Nur ein etwas Schnee im Februar


7. Februar 2021
Nun ja, über Nacht hatte es – wie zuvor schon angekündigt – geschneit und der Schnee blieb noch etwas länger liegen. Nicht so wie neulich, als schon am Nachmittag der Schnee wieder von den Bäumen verschwinden war. Also wurde der Sonntags-nachmittags-nach-dem-Essen-Spaziergang in das Bossental gelegt, um es zumindest einmal im Schnee zu fotografieren, und dann sind meine Frau und ich längs der Fulda Richtung Endstation Linie 7 gegangen. Da einerseits meine Frau von dort aus zurückfahren wollte und zum zweiten die Straßenbahn dort nur noch etwa vier Minuten bis zu Abfahrt stand, war noch Zeit, Richtung Landhaus Meister zu gehen und in Höhe der Einmündung der Wolfsangerstraße, ohne viel Wartens, eine Straßenbahn mal richtig im Schnee zu fotografieren:
TW 656 in der Fuldatalstraße
Da die Straßenbahnen an der Haltestelle „Am Fasanenhof“ kreuzen, kam auch gleich der Gegenzug:
TW 658 in der Fuldatalstraße beim Landhaus Meister

8. Februar 2021
Nun ja, es blieb nicht bei dem bischen Schnee wie am Vortag. Nachdem ich vor und nach dem Frühstück je etwa 65-70 m Weglänge Schnee händisch zur Seite geschafft hatte, (die beauftragten Räumdienste waren mal wieder nicht erschienen), hatte ich mich entschlossen, mir die Schneelandschaft/Schneechaos – je nach Betrachtungsweise - mal näher anzusehen.

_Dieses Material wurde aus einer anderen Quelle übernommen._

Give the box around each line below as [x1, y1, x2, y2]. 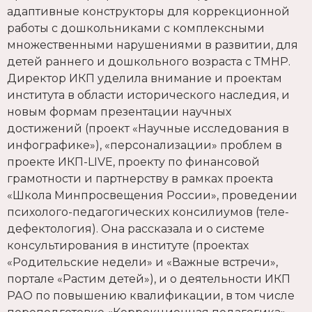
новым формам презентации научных [7, 105, 231, 119]
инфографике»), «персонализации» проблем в [7, 139, 282, 153]
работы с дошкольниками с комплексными [7, 22, 265, 36]
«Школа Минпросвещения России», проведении [7, 189, 297, 203]
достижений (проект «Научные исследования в [7, 122, 289, 136]
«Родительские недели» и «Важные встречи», [7, 256, 278, 270]
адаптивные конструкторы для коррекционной [7, 5, 290, 19]
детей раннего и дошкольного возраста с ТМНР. [7, 55, 290, 69]
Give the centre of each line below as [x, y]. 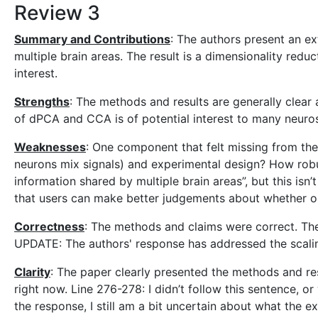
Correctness [49, 226]
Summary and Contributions [92, 39]
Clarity [32, 272]
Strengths [42, 102]
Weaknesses [50, 147]
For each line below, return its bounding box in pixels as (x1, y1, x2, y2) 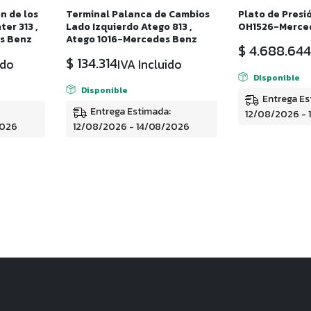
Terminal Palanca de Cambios (66, 7, 210, 22)
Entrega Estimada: (90, 104, 171, 119)
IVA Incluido (117, 56, 183, 74)
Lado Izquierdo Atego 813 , (66, 19, 192, 35)
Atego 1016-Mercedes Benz (66, 32, 197, 47)
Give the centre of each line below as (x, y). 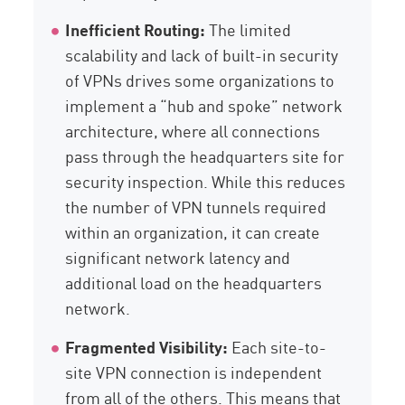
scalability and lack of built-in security (202, 55)
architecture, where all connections (193, 131)
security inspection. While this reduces (206, 181)
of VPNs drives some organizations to (200, 80)
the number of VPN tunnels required (196, 207)
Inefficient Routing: (136, 29)
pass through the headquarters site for (205, 156)
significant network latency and (178, 257)
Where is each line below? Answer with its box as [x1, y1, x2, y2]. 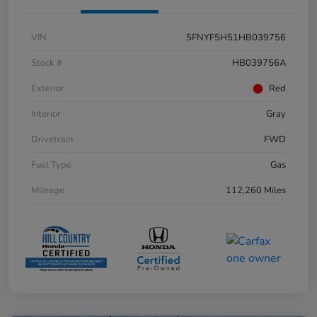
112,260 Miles [226, 184, 286, 197]
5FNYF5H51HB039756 [186, 31, 286, 45]
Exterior [31, 82, 64, 96]
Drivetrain [31, 133, 73, 146]
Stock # [31, 57, 62, 70]
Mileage [31, 184, 64, 197]
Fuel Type [31, 158, 71, 172]
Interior [31, 108, 61, 121]

Die von mir üblicherweise genutzte Endhaltestelle sah so aus:
Straßenbahnkehre Ihringshäuser Straße am Morgen des 8. Februars 2021 gegen 9:14 Uhr
Man beachte die Feinheiten der Vorgehensweise der Stadtreiniger:
  • Für die Busse, die die nächsten acht Tage nicht fuhren, wurde die Fahrbahn geräumt, dagegen nicht die auch von Bussen befahrene Ihringshäuser Straße.

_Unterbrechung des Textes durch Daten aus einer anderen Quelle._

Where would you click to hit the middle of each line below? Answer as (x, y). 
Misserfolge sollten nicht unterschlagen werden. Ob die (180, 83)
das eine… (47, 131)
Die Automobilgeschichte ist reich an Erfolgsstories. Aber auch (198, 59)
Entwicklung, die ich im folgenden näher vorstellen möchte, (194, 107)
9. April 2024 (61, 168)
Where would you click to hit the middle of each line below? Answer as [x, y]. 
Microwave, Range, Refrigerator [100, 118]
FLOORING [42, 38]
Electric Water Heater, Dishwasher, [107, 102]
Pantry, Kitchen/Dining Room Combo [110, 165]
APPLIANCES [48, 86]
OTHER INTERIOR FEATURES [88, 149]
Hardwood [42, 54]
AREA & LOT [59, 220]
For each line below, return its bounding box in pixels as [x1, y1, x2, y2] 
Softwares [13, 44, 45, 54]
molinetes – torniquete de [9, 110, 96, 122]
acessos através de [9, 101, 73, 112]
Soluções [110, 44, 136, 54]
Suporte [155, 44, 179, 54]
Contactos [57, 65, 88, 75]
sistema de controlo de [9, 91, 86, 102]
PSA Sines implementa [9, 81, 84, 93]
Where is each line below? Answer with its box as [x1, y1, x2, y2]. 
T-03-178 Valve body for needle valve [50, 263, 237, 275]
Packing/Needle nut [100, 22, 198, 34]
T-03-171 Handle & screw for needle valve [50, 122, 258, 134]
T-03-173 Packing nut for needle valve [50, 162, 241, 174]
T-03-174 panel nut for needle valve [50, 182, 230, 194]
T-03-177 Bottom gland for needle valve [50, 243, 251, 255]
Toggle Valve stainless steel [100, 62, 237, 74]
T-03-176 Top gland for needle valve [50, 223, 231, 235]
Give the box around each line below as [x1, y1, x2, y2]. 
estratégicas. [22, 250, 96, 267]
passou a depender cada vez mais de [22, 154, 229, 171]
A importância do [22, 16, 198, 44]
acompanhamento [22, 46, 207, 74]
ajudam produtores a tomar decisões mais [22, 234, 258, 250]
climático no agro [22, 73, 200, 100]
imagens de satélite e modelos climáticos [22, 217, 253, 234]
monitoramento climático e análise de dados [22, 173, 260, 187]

  • Dagegen wurde die Einfahrt für die Busse aus Ihringshausen nicht geräumt. Dies fuhren allerdings schon früher wieder.
  • Die Haltestellenfläche ist nicht geräumt worden.
  • Der zugehörige Gehweg längs der Ihringshäuser Straße wurde selbstverständlich in keinster Weise geräumt. Dies überließ man der Schneeschmelze in der folgenden Woche …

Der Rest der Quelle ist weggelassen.